Hipotesis 2. Kepemimpinan spiritual secara positif memprediksi keanggotaan.
Hipotesis 3. Hubungan positif antara kepemimpinan spiritual dan komitmen dan kinerja
organisasi sepenuhnya dimediasi oleh pemanggilan / makna dan keanggotaan.
6. Metode
a. Sampel dan prosedur
o Para peserta untuk penelitian ini adalah taruna di Akademi Militer Amerika Serikat.
Sampel ini dipilih karena memberikan pengaturan di mana kelompok yang utuh
berinteraksi dari waktu ke waktu dalam kondisi yang penuh tekanan dan menantang, dan
di mana serangkaian peringkat kinerja multi-sumber yang kaya akan tersedia.
o Kadet memasuki Akademi dari sekolah menengah, perguruan tinggi, sekolah persiapan,
atau militer aktif.
o Pasukan terdiri dari anggota pasukan (pengikut) yang merupakan mahasiswa baru dan
taruna tingkat dua, dan pemimpin pasukan yang merupakan taruna junior.

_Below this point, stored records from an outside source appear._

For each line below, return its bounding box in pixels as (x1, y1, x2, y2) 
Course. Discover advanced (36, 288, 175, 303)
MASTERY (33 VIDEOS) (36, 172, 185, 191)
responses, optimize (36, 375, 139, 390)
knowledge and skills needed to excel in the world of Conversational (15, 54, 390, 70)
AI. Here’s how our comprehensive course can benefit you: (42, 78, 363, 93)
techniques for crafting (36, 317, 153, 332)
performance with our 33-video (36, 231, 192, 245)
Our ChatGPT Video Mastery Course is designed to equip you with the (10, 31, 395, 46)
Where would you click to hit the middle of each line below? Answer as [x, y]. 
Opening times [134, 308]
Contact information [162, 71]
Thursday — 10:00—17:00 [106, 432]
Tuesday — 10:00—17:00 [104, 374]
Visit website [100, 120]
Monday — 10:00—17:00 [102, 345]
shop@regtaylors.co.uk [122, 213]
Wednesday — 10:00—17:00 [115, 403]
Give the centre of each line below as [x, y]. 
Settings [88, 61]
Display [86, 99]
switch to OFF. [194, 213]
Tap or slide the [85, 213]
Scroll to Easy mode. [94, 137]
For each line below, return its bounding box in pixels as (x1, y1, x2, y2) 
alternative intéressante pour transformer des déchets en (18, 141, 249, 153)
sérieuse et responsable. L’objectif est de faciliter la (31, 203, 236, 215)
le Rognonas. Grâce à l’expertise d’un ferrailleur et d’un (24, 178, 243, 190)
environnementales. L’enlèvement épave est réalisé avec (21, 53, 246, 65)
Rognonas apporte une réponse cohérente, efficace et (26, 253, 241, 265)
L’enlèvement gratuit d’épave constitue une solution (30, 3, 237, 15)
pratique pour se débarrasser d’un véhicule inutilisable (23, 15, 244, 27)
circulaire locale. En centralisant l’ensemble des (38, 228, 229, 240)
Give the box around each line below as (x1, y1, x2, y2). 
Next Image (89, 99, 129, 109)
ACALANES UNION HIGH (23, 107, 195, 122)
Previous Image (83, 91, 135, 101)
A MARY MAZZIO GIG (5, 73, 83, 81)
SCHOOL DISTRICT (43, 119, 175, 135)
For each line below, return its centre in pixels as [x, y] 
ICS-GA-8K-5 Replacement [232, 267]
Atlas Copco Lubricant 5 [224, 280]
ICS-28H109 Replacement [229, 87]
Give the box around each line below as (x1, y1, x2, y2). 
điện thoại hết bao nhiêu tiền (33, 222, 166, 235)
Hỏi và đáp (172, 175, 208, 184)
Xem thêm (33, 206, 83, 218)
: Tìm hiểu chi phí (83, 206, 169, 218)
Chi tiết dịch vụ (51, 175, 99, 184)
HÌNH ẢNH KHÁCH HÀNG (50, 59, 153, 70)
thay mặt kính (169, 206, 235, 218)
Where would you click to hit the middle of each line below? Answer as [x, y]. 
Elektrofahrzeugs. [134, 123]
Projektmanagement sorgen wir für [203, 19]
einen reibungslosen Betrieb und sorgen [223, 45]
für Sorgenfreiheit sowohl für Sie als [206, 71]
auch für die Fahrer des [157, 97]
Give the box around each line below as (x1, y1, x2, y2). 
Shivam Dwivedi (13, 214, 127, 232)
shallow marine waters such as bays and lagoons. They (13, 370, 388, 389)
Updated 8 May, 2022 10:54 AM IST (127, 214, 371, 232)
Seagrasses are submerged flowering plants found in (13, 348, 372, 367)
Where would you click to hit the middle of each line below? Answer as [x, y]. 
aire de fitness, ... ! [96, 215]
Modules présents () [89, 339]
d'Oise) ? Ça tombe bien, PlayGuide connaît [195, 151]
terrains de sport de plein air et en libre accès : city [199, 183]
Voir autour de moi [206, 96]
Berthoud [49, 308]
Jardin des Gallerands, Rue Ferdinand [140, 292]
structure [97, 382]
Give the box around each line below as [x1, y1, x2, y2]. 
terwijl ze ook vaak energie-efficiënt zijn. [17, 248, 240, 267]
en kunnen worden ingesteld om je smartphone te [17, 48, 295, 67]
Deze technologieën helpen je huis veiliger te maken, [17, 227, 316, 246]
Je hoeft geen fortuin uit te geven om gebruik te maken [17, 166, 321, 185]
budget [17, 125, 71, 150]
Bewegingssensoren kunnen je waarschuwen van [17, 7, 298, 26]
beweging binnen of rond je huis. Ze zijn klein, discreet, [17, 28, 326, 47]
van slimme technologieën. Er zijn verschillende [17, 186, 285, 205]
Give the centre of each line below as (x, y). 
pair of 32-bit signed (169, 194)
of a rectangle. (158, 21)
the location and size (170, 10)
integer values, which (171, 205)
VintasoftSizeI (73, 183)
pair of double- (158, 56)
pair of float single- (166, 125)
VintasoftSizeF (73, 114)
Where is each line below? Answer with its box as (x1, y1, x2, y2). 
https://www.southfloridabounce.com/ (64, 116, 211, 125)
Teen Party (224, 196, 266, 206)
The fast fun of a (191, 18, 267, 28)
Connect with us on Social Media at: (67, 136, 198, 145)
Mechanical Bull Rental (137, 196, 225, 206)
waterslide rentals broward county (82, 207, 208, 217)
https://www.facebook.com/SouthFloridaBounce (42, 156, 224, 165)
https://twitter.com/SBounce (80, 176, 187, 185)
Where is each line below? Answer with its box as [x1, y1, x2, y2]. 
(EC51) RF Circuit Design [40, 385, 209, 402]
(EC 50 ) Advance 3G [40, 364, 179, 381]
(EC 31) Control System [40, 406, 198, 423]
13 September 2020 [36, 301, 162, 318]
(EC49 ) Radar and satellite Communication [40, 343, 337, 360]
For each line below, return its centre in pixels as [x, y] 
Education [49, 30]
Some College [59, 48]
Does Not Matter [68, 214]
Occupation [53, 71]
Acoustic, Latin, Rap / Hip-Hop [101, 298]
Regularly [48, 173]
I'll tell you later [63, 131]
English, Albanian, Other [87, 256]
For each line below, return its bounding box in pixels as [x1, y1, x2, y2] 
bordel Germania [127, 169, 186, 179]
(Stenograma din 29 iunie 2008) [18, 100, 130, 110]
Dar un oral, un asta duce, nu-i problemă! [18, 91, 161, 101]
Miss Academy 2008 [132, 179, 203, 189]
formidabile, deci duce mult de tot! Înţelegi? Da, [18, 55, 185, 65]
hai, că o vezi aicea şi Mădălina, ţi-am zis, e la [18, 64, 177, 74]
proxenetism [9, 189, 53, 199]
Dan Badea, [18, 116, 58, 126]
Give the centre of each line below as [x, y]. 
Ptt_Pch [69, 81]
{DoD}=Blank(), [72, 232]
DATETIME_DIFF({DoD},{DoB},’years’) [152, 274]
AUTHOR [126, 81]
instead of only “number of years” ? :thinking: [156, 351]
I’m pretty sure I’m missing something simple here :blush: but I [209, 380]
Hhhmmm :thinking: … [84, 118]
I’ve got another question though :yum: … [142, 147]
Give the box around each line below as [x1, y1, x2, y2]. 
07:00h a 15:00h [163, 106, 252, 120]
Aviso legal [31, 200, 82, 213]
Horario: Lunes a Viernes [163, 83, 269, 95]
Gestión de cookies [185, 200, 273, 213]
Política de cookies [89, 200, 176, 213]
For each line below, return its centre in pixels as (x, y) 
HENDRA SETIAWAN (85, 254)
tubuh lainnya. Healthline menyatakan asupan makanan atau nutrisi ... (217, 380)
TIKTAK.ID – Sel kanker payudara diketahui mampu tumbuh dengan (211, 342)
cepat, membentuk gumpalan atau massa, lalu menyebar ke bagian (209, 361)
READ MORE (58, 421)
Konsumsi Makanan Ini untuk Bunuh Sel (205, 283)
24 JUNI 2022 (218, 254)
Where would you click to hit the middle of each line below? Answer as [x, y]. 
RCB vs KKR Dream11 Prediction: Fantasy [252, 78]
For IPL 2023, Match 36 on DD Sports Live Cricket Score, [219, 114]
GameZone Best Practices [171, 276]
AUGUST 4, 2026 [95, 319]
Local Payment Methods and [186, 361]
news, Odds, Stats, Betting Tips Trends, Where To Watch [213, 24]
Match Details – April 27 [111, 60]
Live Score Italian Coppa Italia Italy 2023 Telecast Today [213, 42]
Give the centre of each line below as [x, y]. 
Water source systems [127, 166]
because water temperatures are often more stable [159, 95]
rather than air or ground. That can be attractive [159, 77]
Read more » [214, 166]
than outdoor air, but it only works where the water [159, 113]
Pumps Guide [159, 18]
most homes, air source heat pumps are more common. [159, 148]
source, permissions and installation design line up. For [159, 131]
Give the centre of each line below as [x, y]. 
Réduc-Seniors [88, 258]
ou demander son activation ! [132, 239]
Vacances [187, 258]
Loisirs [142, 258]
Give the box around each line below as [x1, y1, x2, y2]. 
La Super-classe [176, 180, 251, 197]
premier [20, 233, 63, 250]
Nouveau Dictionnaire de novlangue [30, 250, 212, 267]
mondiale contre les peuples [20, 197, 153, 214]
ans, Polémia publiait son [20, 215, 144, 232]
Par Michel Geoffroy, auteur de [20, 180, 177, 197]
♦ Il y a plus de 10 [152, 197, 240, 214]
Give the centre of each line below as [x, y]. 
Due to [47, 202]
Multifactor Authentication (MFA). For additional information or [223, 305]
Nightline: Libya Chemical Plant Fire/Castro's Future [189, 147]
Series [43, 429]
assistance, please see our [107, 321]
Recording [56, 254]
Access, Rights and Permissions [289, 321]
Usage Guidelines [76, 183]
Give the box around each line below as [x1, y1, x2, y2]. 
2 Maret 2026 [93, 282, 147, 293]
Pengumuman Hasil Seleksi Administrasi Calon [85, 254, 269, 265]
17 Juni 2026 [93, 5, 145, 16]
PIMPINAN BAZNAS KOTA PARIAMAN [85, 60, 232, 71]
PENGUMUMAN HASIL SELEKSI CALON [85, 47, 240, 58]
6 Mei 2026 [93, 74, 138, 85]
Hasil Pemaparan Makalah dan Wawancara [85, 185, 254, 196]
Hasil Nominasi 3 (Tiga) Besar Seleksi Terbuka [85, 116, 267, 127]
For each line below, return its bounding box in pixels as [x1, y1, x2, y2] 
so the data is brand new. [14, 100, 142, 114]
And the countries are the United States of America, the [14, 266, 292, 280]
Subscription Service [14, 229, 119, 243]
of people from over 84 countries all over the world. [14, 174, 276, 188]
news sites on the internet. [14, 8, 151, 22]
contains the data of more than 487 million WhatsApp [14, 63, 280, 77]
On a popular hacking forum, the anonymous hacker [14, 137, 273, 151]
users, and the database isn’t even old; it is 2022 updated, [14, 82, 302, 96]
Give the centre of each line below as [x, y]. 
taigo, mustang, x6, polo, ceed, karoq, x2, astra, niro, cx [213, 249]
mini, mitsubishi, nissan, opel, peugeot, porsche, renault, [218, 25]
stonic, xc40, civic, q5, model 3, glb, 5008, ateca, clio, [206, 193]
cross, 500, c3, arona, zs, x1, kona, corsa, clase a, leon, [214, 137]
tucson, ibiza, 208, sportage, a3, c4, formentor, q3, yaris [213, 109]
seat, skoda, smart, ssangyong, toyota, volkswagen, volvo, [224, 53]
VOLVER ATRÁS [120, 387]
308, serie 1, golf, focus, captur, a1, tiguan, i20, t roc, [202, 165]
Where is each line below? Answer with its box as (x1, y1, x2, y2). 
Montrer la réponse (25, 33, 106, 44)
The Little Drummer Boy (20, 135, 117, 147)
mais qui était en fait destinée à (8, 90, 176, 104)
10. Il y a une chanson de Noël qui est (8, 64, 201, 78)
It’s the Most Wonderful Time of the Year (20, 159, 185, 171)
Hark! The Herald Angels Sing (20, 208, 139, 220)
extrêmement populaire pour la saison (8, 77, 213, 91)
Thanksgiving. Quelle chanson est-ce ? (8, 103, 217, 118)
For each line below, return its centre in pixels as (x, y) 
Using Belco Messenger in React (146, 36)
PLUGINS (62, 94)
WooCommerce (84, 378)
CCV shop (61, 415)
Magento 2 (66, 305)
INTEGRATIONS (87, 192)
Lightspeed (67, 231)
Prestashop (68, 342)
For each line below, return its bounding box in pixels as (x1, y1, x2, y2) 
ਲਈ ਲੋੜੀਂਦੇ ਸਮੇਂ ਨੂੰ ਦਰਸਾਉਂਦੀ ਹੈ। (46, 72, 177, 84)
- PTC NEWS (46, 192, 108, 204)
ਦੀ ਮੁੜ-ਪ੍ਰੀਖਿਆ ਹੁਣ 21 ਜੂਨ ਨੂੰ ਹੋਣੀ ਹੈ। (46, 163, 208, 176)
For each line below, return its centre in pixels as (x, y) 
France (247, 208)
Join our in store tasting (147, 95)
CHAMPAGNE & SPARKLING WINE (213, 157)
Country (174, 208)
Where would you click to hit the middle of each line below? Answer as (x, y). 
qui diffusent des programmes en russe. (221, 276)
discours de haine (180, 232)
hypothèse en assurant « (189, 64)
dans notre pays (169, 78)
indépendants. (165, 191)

o Untuk mewakili populasi korps taruna di Akademi, kami meminta sampel dari salah satu
dari empat resimen taruna. Dua ratus empat puluh delapan kadet menyelesaikan survei,
menghasilkan data untuk 62 dari 128 regu di resimen, mewakili 49%. Yang penting,
sampel termasuk regu dari delapan perusahaan di resimen.
o Waktu 1 survei diberikan melalui layanan email internal online. Kadet diminta untuk
mengambil survei ini oleh Akademi, dan diberi tahu bahwa survei itu sepenuhnya anonim
dan opsional, tetapi mendorong partisipasi mereka mencatat bahwa penelitian ini akan
membantu menginformasikan pengembangan pemimpin di Akademi.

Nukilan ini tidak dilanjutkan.